Hi Randy,
The first four bytes are the int32 length of the flatbuffers Message
metadata
<https://github.com/apache/arrow/blob/e14705745bb8d625b3c7dda2857e93cdfe848178/format/Message.fbs#L93>
plus 4 bytes of padding between the length and the Message metadata
itself. The Message metadata starts on the 8th byte.
So to read an entire Message, read and store the first four bytes (the
metadata length). Then advance past the 4 padding bytes, and use the
flatbuffers API to read the Message table.
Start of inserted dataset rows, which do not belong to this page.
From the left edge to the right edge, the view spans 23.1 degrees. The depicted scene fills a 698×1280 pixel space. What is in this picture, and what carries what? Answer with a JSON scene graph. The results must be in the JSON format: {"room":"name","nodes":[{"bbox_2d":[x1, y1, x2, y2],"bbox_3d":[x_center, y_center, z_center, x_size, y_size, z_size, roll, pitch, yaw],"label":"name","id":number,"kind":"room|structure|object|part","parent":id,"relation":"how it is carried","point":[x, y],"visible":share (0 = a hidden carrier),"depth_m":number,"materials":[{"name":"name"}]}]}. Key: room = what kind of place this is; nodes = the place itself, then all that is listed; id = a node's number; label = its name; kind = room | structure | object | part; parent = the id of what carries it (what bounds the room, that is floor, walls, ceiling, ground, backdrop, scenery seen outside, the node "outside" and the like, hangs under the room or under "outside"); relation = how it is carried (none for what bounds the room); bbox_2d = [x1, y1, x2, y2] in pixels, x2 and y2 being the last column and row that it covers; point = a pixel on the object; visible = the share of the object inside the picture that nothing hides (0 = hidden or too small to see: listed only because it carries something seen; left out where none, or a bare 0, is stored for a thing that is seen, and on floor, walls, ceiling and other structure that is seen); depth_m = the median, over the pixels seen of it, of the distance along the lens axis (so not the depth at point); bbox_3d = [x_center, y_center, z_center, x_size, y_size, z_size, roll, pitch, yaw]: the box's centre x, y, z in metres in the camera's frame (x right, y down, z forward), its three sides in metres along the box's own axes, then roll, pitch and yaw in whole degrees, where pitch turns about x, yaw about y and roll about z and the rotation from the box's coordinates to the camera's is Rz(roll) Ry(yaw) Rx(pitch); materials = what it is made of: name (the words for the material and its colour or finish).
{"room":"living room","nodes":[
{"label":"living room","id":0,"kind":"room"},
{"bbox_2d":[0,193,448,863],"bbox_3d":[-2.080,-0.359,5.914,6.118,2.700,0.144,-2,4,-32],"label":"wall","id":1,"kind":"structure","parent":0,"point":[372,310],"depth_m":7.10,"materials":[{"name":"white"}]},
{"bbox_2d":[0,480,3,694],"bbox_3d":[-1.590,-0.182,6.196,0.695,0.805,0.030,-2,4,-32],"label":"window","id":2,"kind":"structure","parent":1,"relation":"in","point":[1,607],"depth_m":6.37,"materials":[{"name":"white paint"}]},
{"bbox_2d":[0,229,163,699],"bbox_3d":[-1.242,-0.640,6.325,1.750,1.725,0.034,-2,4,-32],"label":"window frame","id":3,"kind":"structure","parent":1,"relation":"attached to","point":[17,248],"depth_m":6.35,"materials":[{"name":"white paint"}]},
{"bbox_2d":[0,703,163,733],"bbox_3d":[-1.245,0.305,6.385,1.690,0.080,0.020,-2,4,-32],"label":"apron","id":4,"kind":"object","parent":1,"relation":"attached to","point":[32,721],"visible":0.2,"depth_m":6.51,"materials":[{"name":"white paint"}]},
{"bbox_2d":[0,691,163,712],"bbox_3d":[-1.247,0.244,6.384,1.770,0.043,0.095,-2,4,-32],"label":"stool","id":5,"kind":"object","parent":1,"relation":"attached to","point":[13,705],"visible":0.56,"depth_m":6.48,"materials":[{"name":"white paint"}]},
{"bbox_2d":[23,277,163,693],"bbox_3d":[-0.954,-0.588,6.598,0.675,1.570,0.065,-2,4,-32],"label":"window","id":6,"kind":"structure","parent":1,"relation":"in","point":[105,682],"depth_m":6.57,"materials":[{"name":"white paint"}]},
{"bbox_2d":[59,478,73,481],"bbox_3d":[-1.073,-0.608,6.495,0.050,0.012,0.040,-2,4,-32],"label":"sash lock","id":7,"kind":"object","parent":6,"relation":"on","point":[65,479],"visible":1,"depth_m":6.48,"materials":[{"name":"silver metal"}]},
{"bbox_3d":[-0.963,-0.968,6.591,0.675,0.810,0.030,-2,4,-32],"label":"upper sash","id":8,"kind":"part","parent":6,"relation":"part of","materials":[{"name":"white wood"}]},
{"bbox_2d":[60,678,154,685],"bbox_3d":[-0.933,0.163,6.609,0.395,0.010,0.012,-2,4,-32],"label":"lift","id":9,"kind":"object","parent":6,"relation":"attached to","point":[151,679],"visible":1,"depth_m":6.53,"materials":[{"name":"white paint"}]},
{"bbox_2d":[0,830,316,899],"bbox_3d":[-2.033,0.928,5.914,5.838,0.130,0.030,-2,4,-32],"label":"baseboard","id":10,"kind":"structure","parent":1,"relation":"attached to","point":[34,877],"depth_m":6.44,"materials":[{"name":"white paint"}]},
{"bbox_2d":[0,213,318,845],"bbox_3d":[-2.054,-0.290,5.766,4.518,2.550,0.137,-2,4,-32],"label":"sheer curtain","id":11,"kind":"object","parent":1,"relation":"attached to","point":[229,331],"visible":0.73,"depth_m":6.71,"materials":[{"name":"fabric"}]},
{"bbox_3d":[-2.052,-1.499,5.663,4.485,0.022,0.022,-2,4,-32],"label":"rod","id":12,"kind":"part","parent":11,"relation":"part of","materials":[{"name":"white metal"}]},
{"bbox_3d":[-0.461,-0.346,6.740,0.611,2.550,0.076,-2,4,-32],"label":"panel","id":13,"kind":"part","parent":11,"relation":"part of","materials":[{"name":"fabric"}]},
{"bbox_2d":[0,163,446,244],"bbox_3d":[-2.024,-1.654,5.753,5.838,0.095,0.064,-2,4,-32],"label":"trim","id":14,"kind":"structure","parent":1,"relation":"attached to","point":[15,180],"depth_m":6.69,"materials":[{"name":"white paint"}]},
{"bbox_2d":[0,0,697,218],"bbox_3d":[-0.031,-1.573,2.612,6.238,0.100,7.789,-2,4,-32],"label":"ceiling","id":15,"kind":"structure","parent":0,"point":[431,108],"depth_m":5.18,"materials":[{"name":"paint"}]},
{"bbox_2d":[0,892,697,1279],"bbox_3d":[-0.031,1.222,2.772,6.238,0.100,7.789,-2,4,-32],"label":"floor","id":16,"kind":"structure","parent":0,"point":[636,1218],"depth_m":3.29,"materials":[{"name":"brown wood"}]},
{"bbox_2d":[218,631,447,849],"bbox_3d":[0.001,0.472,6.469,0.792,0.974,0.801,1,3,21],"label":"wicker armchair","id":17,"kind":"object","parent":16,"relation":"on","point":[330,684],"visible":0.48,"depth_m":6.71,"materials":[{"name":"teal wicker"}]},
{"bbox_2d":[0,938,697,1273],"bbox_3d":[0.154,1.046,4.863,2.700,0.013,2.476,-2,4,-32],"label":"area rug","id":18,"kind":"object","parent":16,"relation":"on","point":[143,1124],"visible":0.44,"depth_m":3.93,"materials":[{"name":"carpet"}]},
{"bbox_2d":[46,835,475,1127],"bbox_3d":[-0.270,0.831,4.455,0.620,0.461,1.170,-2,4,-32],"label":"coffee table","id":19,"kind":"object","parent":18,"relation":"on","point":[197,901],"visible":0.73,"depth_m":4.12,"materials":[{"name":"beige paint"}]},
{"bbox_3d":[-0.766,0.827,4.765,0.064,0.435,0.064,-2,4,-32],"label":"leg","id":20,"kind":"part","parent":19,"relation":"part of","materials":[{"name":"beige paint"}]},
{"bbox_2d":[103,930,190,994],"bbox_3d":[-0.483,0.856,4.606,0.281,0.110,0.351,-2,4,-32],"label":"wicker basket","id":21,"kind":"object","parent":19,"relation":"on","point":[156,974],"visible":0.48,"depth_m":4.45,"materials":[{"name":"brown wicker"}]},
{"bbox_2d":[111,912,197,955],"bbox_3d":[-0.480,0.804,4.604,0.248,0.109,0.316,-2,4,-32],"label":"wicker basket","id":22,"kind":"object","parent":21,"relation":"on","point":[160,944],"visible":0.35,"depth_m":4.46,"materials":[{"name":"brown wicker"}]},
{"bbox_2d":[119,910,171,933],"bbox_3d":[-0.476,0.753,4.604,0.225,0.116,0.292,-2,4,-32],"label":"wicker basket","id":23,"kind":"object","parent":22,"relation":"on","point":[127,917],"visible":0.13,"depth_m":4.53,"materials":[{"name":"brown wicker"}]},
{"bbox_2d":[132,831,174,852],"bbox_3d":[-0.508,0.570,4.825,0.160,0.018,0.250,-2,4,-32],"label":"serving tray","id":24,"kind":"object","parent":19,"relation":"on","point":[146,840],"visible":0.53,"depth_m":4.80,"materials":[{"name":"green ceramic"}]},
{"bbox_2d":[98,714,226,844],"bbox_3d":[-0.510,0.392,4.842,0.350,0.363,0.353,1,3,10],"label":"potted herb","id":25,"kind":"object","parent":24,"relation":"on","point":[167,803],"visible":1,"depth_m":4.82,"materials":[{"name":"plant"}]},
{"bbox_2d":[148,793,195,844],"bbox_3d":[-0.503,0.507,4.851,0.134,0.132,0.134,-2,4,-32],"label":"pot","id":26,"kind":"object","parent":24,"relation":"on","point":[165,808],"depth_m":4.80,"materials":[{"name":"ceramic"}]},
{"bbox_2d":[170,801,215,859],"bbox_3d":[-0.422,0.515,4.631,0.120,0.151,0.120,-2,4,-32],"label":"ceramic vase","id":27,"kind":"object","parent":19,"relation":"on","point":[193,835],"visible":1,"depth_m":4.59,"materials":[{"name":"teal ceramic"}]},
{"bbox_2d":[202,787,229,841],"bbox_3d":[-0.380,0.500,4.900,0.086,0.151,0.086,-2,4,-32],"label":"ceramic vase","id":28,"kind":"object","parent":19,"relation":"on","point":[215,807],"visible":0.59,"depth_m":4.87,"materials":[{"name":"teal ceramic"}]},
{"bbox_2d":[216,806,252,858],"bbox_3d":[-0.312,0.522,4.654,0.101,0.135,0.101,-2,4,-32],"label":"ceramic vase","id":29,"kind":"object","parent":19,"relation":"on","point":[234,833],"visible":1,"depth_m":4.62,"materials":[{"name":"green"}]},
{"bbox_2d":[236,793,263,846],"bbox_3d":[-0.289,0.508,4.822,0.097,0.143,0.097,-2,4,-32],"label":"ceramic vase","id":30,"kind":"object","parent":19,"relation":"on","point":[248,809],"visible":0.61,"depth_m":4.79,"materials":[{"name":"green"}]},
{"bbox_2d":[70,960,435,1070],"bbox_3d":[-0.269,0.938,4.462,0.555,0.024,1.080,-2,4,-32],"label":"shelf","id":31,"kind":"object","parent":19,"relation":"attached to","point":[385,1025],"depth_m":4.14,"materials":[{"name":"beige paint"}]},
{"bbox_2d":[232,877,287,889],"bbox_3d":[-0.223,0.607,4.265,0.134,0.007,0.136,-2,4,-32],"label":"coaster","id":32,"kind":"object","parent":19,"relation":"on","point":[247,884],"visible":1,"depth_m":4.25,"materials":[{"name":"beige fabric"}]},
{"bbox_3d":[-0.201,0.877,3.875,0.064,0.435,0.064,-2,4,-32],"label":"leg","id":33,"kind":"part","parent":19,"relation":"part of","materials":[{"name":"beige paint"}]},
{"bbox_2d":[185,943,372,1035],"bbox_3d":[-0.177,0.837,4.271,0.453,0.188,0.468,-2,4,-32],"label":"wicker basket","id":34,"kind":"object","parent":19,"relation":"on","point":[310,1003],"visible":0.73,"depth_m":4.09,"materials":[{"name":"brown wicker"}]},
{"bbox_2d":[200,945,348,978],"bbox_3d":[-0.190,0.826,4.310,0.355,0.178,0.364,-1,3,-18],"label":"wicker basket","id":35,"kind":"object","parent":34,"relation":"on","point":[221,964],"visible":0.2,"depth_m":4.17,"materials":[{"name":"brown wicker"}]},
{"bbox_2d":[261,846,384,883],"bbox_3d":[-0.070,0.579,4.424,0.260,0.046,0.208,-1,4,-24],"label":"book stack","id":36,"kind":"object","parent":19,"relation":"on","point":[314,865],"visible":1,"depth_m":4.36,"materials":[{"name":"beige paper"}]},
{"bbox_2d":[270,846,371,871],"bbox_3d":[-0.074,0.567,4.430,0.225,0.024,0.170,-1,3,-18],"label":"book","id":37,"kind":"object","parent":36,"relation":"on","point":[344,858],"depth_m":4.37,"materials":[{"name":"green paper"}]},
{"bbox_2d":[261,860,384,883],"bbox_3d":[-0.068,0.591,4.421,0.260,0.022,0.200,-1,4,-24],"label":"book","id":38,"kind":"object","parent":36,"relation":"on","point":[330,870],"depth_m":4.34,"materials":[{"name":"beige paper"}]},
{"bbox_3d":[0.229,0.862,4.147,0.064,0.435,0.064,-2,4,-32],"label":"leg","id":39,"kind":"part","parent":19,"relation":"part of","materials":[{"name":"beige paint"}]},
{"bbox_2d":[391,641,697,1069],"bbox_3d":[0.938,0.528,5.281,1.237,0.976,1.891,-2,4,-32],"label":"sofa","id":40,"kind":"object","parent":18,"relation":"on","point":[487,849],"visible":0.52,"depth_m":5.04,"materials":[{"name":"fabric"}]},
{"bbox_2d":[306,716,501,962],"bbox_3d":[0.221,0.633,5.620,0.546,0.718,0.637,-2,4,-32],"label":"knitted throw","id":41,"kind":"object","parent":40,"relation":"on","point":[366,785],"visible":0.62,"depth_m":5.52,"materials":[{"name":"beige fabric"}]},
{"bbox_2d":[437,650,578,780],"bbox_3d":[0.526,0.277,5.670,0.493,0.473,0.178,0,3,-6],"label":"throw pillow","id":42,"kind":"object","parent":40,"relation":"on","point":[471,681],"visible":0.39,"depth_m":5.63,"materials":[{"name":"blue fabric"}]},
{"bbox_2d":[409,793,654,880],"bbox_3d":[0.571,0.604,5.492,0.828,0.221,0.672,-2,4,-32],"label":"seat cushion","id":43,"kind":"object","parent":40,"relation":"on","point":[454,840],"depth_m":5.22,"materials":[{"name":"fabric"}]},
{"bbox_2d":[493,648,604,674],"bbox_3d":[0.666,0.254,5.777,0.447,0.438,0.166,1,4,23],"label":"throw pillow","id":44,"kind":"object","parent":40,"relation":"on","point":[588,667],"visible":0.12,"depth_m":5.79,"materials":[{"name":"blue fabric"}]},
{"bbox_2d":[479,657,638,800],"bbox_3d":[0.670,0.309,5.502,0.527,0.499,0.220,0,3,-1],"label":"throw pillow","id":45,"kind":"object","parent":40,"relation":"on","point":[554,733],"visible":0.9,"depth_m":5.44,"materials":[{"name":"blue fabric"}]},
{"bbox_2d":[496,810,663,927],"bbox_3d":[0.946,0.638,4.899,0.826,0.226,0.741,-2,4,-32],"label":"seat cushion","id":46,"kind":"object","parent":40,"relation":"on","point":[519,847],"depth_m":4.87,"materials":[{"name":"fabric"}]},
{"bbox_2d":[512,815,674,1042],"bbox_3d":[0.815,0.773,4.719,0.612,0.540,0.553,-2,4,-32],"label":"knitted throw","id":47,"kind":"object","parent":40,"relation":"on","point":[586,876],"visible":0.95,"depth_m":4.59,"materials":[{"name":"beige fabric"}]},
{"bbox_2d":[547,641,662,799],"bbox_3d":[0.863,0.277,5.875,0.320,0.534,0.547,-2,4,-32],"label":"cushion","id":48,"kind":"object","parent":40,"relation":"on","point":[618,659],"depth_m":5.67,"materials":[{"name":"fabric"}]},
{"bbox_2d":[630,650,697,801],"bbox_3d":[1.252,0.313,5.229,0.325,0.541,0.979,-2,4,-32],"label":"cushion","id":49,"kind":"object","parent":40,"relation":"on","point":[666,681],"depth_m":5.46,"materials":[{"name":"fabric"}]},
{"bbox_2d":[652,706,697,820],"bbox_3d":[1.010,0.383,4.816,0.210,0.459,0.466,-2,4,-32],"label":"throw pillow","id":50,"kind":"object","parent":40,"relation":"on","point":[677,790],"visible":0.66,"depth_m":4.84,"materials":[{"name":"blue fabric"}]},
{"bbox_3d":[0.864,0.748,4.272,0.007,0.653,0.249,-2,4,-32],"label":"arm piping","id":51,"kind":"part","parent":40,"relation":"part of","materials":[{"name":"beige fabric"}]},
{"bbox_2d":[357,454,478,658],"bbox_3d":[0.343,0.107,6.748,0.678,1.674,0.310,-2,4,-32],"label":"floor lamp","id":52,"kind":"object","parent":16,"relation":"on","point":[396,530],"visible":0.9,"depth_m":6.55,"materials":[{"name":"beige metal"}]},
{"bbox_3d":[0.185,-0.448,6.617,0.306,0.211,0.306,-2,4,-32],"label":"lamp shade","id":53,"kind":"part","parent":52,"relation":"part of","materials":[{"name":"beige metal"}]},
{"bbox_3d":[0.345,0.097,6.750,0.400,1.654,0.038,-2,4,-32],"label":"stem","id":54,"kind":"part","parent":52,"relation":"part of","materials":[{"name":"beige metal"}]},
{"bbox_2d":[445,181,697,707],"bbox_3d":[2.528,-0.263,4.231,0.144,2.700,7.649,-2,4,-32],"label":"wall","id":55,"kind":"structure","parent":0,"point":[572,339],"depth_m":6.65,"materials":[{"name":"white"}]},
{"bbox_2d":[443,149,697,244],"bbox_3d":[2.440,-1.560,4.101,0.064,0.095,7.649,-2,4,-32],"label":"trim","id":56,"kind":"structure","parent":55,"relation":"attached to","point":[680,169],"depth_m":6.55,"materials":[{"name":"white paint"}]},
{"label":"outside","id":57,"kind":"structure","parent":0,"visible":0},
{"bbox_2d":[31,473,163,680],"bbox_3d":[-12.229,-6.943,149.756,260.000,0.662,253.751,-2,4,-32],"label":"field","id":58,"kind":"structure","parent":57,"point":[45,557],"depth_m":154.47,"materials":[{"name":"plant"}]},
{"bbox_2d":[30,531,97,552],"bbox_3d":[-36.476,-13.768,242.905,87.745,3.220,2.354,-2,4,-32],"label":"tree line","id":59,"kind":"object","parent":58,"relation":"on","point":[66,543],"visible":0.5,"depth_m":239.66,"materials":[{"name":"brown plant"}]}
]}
The Message table has a bodyLength field, which is byte length of all
the buffers (data, validity, offsets, and typeIds) for all the Arrays in
the Message (since Schema messages don't contain any data, its
bodyLength is always 0).
Once you've read the Message table via flabuffers, advance `metadata
length` number of bytes to position yourself to read the Array buffers.
After reading the buffers, advance another `bodyLength` number of bytes
to read the next message. Repeat this process to read all Messages from
an Arrow stream.
If you're familiar with JavaScript/TypeScript, you can reference the
implementation here
<https://github.com/apache/arrow/blob/e14705745bb8d625b3c7dda2857e93cdfe848178/js/src/ipc/reader/binary.ts#L145>.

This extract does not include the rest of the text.